Image courtesy of Molly Condit / CIWFI / We Animals Media

But it’s not just about health. The manure smell of factory farms is so intense that many local communities have to stay indoors with their windows closed at all times. The inability to socialize and enjoy the outdoors has been linked with unusually high rates of depression and anxiety.19 What’s more, living near factory farms has even been linked with socio-economic decline.20 Perhaps unsurprisingly, the communities who bear these burdens are disproportionately poor and marginalized, meaning our food system is not just unkind but unjust as well.21

Farming is broken, let’s fix it

While reading about the damage that factory farming continues to do can fill us with a desire to see a different world; it can feel frustratingly like there is nothing we can do. How can things ever be different?

Firstly, we should remember that factory farming hasn’t been around forever. It was only invented in the 1960s. If we invented it, we can also invent new, better, healthier and more humane ways to make food. In fact, that’s already happening.

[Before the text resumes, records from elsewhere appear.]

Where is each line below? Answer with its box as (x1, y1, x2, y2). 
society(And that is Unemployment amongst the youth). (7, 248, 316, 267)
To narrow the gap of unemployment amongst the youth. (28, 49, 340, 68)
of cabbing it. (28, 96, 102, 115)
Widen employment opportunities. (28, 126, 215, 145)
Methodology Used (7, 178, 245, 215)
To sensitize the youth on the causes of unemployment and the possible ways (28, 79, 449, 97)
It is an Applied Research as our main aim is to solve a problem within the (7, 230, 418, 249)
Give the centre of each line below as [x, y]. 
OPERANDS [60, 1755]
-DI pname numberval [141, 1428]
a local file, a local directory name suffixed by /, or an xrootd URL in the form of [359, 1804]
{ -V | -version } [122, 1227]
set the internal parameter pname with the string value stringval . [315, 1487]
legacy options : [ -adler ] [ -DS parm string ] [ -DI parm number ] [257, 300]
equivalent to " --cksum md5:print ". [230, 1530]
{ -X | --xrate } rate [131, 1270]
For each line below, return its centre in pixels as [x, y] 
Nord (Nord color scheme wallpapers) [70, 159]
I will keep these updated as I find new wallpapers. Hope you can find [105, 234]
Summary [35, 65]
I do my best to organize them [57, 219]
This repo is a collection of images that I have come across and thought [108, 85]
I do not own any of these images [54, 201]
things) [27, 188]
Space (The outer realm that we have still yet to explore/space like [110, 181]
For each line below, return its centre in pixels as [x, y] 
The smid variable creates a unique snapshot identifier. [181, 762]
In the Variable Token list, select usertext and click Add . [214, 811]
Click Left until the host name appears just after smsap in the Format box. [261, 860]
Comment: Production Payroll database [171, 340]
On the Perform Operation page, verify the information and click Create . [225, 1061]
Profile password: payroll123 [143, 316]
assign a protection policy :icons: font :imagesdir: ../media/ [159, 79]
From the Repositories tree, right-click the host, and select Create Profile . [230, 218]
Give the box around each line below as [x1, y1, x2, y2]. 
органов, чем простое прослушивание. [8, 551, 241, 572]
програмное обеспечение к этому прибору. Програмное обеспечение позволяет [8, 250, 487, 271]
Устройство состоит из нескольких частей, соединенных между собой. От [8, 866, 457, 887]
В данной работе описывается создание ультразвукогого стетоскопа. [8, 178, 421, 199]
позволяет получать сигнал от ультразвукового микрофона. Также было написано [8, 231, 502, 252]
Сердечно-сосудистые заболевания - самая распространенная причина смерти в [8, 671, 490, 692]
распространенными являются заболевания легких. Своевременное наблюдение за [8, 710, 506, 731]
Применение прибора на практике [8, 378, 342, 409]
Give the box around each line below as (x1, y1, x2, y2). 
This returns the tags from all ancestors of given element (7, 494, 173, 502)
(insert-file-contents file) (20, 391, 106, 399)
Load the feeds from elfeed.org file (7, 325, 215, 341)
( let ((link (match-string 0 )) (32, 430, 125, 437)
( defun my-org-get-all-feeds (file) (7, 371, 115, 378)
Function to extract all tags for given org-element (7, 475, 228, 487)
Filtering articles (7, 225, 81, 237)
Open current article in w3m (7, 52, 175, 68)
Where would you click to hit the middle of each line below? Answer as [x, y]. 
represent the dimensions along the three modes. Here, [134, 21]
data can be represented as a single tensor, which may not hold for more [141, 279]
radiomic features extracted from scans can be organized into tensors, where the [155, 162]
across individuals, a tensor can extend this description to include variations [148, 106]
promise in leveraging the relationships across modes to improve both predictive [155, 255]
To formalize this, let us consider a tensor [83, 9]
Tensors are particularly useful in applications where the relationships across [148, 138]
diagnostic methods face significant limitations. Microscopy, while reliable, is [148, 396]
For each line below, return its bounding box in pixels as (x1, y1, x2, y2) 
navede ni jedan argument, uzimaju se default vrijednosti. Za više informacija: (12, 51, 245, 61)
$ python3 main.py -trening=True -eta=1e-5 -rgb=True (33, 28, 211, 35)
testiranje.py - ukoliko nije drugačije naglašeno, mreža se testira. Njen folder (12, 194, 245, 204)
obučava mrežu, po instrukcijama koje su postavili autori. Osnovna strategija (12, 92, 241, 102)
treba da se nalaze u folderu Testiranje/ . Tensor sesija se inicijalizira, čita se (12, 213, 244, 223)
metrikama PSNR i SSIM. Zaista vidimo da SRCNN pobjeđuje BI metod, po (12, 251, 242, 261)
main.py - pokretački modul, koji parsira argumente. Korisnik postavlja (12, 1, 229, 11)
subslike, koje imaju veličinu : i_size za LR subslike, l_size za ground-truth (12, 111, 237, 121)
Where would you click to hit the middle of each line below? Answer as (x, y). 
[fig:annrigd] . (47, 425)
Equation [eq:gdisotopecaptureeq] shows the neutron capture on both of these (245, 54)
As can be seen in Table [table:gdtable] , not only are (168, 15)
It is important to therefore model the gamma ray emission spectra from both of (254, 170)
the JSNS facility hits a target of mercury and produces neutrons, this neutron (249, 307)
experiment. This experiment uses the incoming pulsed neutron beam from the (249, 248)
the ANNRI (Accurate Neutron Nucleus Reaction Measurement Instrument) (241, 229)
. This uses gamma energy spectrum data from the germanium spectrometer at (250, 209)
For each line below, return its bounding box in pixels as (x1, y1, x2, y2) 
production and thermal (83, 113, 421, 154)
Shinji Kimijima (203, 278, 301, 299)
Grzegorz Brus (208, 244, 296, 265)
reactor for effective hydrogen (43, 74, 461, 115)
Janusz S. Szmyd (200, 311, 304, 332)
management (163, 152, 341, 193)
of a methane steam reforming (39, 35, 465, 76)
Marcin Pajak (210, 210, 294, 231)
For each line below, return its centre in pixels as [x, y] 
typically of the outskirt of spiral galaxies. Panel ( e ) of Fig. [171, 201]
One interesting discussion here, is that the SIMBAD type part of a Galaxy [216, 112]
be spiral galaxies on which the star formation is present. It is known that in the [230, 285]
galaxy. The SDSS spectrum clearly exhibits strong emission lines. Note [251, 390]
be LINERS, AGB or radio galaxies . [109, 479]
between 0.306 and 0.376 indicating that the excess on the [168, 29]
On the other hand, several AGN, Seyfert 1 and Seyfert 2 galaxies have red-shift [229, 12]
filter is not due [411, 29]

Many farmers are experimenting with finding ways to make less intensive farming practices possible. By raising animals outdoors on pasture land, we can dramatically reduce the need for antibiotic use.22

These less intensive approaches do use a lot of space, so they need to be paired with some people in the Western world also reducing the amount of meat that they eat. There is some evidence that this is already happening, with meat eating dropping in the EU, Australia, Canada and New Zealand.23 If people ate the equivalent of one burger per day on average, this would be enough of a reduction to reduce the use of antibiotics for animal farming by two-thirds.24

We’re also inventing new alternative ways to produce tasty proteins and even actual meat without animal agriculture. Entrepreneurs and inventors are pioneering ways to grow meat and make milk in fermentation tanks similar to the way beer is made. These new products allow us to eat the same meat and dairy products without factory farming and using a fraction of the resources.

Want to get involved?

We can all be involved in helping speed up the change to a kinder way of farming.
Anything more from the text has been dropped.